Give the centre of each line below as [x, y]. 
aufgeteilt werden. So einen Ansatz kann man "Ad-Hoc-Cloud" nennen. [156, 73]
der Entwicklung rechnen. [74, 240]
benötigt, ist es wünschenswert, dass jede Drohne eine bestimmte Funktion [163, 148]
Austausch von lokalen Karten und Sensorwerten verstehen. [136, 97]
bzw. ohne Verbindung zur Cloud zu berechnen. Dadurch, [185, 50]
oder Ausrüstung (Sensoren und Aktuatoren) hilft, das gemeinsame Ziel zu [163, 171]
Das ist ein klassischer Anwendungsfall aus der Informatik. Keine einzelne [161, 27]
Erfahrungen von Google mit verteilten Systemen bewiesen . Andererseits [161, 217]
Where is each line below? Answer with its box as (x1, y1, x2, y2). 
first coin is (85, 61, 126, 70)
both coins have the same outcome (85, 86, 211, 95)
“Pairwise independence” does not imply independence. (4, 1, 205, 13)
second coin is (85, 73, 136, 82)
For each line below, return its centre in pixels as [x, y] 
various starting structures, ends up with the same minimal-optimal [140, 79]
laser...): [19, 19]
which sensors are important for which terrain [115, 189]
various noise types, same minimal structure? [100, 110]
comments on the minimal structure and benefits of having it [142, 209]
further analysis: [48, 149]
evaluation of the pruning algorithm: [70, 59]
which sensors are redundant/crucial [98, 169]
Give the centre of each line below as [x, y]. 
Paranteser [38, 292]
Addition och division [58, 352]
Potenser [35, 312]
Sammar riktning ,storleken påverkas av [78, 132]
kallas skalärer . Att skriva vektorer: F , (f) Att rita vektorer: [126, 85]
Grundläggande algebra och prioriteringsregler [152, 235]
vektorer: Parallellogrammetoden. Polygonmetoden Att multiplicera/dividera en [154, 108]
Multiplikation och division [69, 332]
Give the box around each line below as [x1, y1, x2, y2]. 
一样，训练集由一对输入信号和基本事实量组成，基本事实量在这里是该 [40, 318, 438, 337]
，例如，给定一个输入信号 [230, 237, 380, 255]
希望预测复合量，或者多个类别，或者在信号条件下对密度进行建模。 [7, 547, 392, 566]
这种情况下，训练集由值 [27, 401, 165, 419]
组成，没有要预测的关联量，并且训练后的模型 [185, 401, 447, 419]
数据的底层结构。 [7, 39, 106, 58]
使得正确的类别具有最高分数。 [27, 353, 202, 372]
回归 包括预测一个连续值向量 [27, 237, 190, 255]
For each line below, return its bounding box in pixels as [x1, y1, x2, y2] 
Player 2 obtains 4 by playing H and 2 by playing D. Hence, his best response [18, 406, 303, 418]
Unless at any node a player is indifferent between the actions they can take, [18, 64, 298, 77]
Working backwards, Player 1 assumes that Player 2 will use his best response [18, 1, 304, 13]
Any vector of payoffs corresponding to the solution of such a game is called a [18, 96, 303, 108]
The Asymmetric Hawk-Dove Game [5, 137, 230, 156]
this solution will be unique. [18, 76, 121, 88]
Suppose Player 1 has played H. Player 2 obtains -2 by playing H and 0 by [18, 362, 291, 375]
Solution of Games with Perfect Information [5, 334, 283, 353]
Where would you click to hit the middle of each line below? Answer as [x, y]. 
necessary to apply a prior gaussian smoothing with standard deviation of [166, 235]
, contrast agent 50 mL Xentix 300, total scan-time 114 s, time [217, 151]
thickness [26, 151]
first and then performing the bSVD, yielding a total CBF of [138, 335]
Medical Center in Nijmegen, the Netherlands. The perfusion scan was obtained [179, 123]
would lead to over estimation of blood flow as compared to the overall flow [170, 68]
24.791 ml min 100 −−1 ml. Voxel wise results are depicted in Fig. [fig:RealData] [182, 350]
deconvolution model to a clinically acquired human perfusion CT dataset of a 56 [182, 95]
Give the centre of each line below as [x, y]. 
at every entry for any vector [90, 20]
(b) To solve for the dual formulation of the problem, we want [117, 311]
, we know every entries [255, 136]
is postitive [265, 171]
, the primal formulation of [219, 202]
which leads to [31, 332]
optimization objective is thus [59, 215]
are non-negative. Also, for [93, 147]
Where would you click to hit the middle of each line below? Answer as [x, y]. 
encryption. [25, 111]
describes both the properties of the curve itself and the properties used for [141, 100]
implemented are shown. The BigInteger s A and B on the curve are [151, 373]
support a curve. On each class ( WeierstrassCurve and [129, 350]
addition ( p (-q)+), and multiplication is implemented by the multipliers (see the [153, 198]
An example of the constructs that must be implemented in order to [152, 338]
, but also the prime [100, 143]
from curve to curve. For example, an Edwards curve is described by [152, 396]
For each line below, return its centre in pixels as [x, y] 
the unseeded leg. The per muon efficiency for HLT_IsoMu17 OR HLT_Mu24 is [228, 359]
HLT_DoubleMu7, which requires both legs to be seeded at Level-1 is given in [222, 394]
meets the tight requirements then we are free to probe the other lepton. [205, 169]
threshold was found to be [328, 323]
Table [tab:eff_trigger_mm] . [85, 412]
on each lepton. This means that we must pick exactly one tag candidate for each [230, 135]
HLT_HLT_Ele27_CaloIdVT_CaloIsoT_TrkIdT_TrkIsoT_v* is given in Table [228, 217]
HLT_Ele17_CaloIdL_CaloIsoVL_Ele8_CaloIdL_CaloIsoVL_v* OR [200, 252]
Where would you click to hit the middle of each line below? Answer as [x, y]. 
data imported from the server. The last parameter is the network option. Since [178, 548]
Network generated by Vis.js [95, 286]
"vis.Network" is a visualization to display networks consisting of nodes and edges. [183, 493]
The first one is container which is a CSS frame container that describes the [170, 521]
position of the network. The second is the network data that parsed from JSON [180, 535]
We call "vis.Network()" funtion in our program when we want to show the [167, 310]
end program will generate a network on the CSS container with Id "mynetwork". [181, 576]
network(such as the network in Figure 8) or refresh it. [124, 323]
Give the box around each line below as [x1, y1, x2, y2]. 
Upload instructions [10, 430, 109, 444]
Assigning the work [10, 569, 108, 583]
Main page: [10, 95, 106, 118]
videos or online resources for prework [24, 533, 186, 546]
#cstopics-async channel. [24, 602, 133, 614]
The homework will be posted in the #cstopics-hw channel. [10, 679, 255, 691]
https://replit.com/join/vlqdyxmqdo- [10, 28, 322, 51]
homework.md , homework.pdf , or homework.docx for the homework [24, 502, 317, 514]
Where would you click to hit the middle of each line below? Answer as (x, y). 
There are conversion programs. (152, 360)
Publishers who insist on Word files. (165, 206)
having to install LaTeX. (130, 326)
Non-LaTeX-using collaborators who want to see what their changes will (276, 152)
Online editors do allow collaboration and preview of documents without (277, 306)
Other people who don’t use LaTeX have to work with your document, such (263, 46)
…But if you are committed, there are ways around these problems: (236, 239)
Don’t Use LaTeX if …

++++++++

WHAT THIS TASK INVOLVES —
Each entry above needs to be retyped exactly.

THE COMPLETED TASK —
Give the centre of each line below as [x, y]. 
aufgeteilt werden. So einen Ansatz kann man "Ad-Hoc-Cloud" nennen. [156, 73]
der Entwicklung rechnen. [74, 240]
benötigt, ist es wünschenswert, dass jede Drohne eine bestimmte Funktion [163, 148]
Austausch von lokalen Karten und Sensorwerten verstehen. [136, 97]
bzw. ohne Verbindung zur Cloud zu berechnen. Dadurch, [185, 50]
oder Ausrüstung (Sensoren und Aktuatoren) hilft, das gemeinsame Ziel zu [163, 171]
Das ist ein klassischer Anwendungsfall aus der Informatik. Keine einzelne [161, 27]
Erfahrungen von Google mit verteilten Systemen bewiesen . Andererseits [161, 217]
Where is each line below? Answer with its box as (x1, y1, x2, y2). 
first coin is (85, 61, 126, 70)
both coins have the same outcome (85, 86, 211, 95)
“Pairwise independence” does not imply independence. (4, 1, 205, 13)
second coin is (85, 73, 136, 82)
For each line below, return its centre in pixels as [x, y] 
various starting structures, ends up with the same minimal-optimal [140, 79]
laser...): [19, 19]
which sensors are important for which terrain [115, 189]
various noise types, same minimal structure? [100, 110]
comments on the minimal structure and benefits of having it [142, 209]
further analysis: [48, 149]
evaluation of the pruning algorithm: [70, 59]
which sensors are redundant/crucial [98, 169]
Give the centre of each line below as [x, y]. 
Paranteser [38, 292]
Addition och division [58, 352]
Potenser [35, 312]
Sammar riktning ,storleken påverkas av [78, 132]
kallas skalärer . Att skriva vektorer: F , (f) Att rita vektorer: [126, 85]
Grundläggande algebra och prioriteringsregler [152, 235]
vektorer: Parallellogrammetoden. Polygonmetoden Att multiplicera/dividera en [154, 108]
Multiplikation och division [69, 332]
Give the box around each line below as [x1, y1, x2, y2]. 
一样，训练集由一对输入信号和基本事实量组成，基本事实量在这里是该 [40, 318, 438, 337]
，例如，给定一个输入信号 [230, 237, 380, 255]
希望预测复合量，或者多个类别，或者在信号条件下对密度进行建模。 [7, 547, 392, 566]
这种情况下，训练集由值 [27, 401, 165, 419]
组成，没有要预测的关联量，并且训练后的模型 [185, 401, 447, 419]
数据的底层结构。 [7, 39, 106, 58]
使得正确的类别具有最高分数。 [27, 353, 202, 372]
回归 包括预测一个连续值向量 [27, 237, 190, 255]
For each line below, return its bounding box in pixels as [x1, y1, x2, y2] 
Player 2 obtains 4 by playing H and 2 by playing D. Hence, his best response [18, 406, 303, 418]
Unless at any node a player is indifferent between the actions they can take, [18, 64, 298, 77]
Working backwards, Player 1 assumes that Player 2 will use his best response [18, 1, 304, 13]
Any vector of payoffs corresponding to the solution of such a game is called a [18, 96, 303, 108]
The Asymmetric Hawk-Dove Game [5, 137, 230, 156]
this solution will be unique. [18, 76, 121, 88]
Suppose Player 1 has played H. Player 2 obtains -2 by playing H and 0 by [18, 362, 291, 375]
Solution of Games with Perfect Information [5, 334, 283, 353]
Where would you click to hit the middle of each line below? Answer as [x, y]. 
necessary to apply a prior gaussian smoothing with standard deviation of [166, 235]
, contrast agent 50 mL Xentix 300, total scan-time 114 s, time [217, 151]
thickness [26, 151]
first and then performing the bSVD, yielding a total CBF of [138, 335]
Medical Center in Nijmegen, the Netherlands. The perfusion scan was obtained [179, 123]
would lead to over estimation of blood flow as compared to the overall flow [170, 68]
24.791 ml min 100 −−1 ml. Voxel wise results are depicted in Fig. [fig:RealData] [182, 350]
deconvolution model to a clinically acquired human perfusion CT dataset of a 56 [182, 95]
Give the centre of each line below as [x, y]. 
at every entry for any vector [90, 20]
(b) To solve for the dual formulation of the problem, we want [117, 311]
, we know every entries [255, 136]
is postitive [265, 171]
, the primal formulation of [219, 202]
which leads to [31, 332]
optimization objective is thus [59, 215]
are non-negative. Also, for [93, 147]
Where would you click to hit the middle of each line below? Answer as [x, y]. 
encryption. [25, 111]
describes both the properties of the curve itself and the properties used for [141, 100]
implemented are shown. The BigInteger s A and B on the curve are [151, 373]
support a curve. On each class ( WeierstrassCurve and [129, 350]
addition ( p (-q)+), and multiplication is implemented by the multipliers (see the [153, 198]
An example of the constructs that must be implemented in order to [152, 338]
, but also the prime [100, 143]
from curve to curve. For example, an Edwards curve is described by [152, 396]
For each line below, return its centre in pixels as [x, y] 
the unseeded leg. The per muon efficiency for HLT_IsoMu17 OR HLT_Mu24 is [228, 359]
HLT_DoubleMu7, which requires both legs to be seeded at Level-1 is given in [222, 394]
meets the tight requirements then we are free to probe the other lepton. [205, 169]
threshold was found to be [328, 323]
Table [tab:eff_trigger_mm] . [85, 412]
on each lepton. This means that we must pick exactly one tag candidate for each [230, 135]
HLT_HLT_Ele27_CaloIdVT_CaloIsoT_TrkIdT_TrkIsoT_v* is given in Table [228, 217]
HLT_Ele17_CaloIdL_CaloIsoVL_Ele8_CaloIdL_CaloIsoVL_v* OR [200, 252]
Where would you click to hit the middle of each line below? Answer as [x, y]. 
data imported from the server. The last parameter is the network option. Since [178, 548]
Network generated by Vis.js [95, 286]
"vis.Network" is a visualization to display networks consisting of nodes and edges. [183, 493]
The first one is container which is a CSS frame container that describes the [170, 521]
position of the network. The second is the network data that parsed from JSON [180, 535]
We call "vis.Network()" funtion in our program when we want to show the [167, 310]
end program will generate a network on the CSS container with Id "mynetwork". [181, 576]
network(such as the network in Figure 8) or refresh it. [124, 323]
Give the box around each line below as [x1, y1, x2, y2]. 
Upload instructions [10, 430, 109, 444]
Assigning the work [10, 569, 108, 583]
Main page: [10, 95, 106, 118]
videos or online resources for prework [24, 533, 186, 546]
#cstopics-async channel. [24, 602, 133, 614]
The homework will be posted in the #cstopics-hw channel. [10, 679, 255, 691]
https://replit.com/join/vlqdyxmqdo- [10, 28, 322, 51]
homework.md , homework.pdf , or homework.docx for the homework [24, 502, 317, 514]
Where would you click to hit the middle of each line below? Answer as (x, y). 
There are conversion programs. (152, 360)
Publishers who insist on Word files. (165, 206)
having to install LaTeX. (130, 326)
Non-LaTeX-using collaborators who want to see what their changes will (276, 152)
Online editors do allow collaboration and preview of documents without (277, 306)
Other people who don’t use LaTeX have to work with your document, such (263, 46)
…But if you are committed, there are ways around these problems: (236, 239)
Don’t Use LaTeX if …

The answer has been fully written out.